Opinión

Espectros en el seminario

Tenía los ojos completamente pegados y tuve la intención de desobedecer al pequeño despertador, darme la media vuelta y seguir durmiendo con aquel ruge-ruge de mis tripas desconsoladas. No pude hacerlo porque entonces Pancho, aquel madrileño flacucho que me caía tan bien, apareció recortado en la puerta de mi cuarto.

-Habíamos quedado en que a las tres estaríamos todos en el pórtico del Aula Magna -dijo medio enfurruñado-.

No era normal su enfado. Es decir, no le era propio enfadarse nunca. Ni siquiera cuando le dijimos, por marear, al profesor de Pastoral que a Panchito esa asignatura le parecía un rollo porque allá en Madrid no daban esas bobadas. Ni siquiera entonces se irritó y a lo más, a lo más, dijo: “Pero mira que sois pazguatos”. El plan, aprobado en consenso, estaba perfectamente diseñado. Claro que no contábamos con lo que nos ocurrió cuando íbamos bajando.

Entonces, a media luz, descubrimos cuatro figuras planas. Vistos de canto tendrían el grosor de un papel A4. Parecían estarnos esperando. Sotanas negras, sobrepellices blancas y caras de otro mundo, puro mentón y huesos auténticos de camposanto. 

A uno de nosotros le entró la risa fingida y allí nos pusimos todos a reírnos a lo exagerado, para disimular el miedo, cayéndonos por los lados.

-¿Tenéis medo? ¿Os producimos espanto? -dijo el espectro flaco entre los flacos-.

-Señores de ultratumba, no lo tomen a mal, pero sepan que nosotros más que miedo tenemos hambre y flato.

-Nosotros también. Aquí estamos ayunos, desde hace muchísimos años, y nos propusimos no marcharnos de este mundo sin darnos un empacho.

Hicimos tanto ruido y follón, que aquel santo profesor salió al pasillo con el alzacuellos colgando del bolsillo derecho y medio desgarbado.

-¿Qué pasa aquí? -gritó, creo que, con un poco de miedo, haciéndose el jefe del mambo-.

Y alguien, que no recuerdo y estoy seguro de que no fui yo, pues ya en aquellas era más cándido que una colección de figuritas de Lladró, de caolín y cuarzo, explicó:

-Gastroenteritis señor profesor. Que estamos malos de la tripa. Que seguro que nos hizo daño la escueta sopa con tres habas y dos garbanzos.

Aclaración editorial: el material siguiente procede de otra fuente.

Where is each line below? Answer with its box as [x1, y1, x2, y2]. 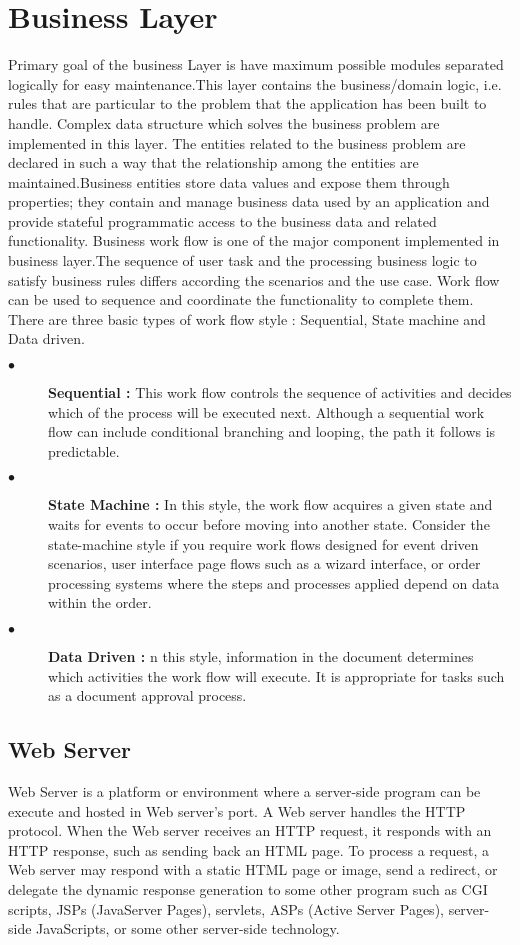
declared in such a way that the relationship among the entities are [8, 152, 419, 173]
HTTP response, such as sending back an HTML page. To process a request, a [8, 839, 489, 860]
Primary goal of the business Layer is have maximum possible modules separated [8, 54, 504, 75]
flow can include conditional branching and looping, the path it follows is [48, 421, 496, 442]
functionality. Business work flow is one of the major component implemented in [8, 230, 500, 251]
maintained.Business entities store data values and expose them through [8, 171, 450, 192]
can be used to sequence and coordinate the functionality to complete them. [8, 289, 474, 310]
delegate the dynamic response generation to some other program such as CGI [8, 878, 488, 899]
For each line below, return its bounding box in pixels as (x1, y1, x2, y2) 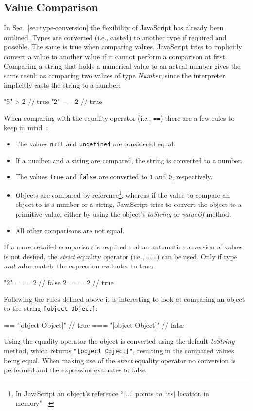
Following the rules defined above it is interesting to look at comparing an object (4, 293, 245, 304)
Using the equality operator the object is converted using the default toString (4, 336, 235, 346)
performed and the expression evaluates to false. (4, 365, 147, 375)
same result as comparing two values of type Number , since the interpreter (4, 70, 225, 81)
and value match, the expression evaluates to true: (4, 261, 154, 271)
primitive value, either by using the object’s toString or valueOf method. (15, 208, 231, 219)
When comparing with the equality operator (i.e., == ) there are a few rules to (4, 112, 235, 123)
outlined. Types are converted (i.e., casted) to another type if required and (4, 32, 227, 42)
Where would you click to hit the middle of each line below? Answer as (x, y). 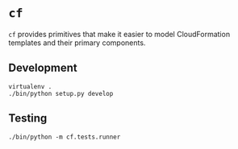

-O sería el arroz, que ya llevamos días cenándolo como si no existiese otra cosa. Es un arroz roto, blanquecino y con un olor a húmedo muy profundo… como si estuviese pasado.

Sonrió aquel hombre bueno, lo cual me hace suponer, que no se la dimos con queso, que de dónde íbamos a sacarlo. Pero… como había sido cocinero antes que fraile, nos llevó a la cocina y en un pis-plas nos preparó unas tortillitas de dos huevos con jamón que estaban deliciosas con sus trocitos de ajo. 

-Gracias don Abrahán. Usted debería ser nombrado rector. Usted entiende cómo ha de llevarse, por lo moderno, un seminario.

Entonces respondió con aquella carita de búho sabio, no exenta de un rictus de desenfado:

-Eso, allá en Madrid, es lo más recomendado, pues dicen que unas buenas tortillas, para los dolores de barriga, son manos de santo.

 De pronto aquellos espantajos, los espíritus del hambre, cual un eructo se desvanecieron en el acto.

 En aquellos años era una oportunidad, si se quería estudiar siendo de aldea, hacerlo en el Seminario.

Y yo espero que usted, el próximo domingo, después de darse un baño, y comiéndose un bocata, lea con fruición este relato, en La Región, en esta esquina que les gusta tanto.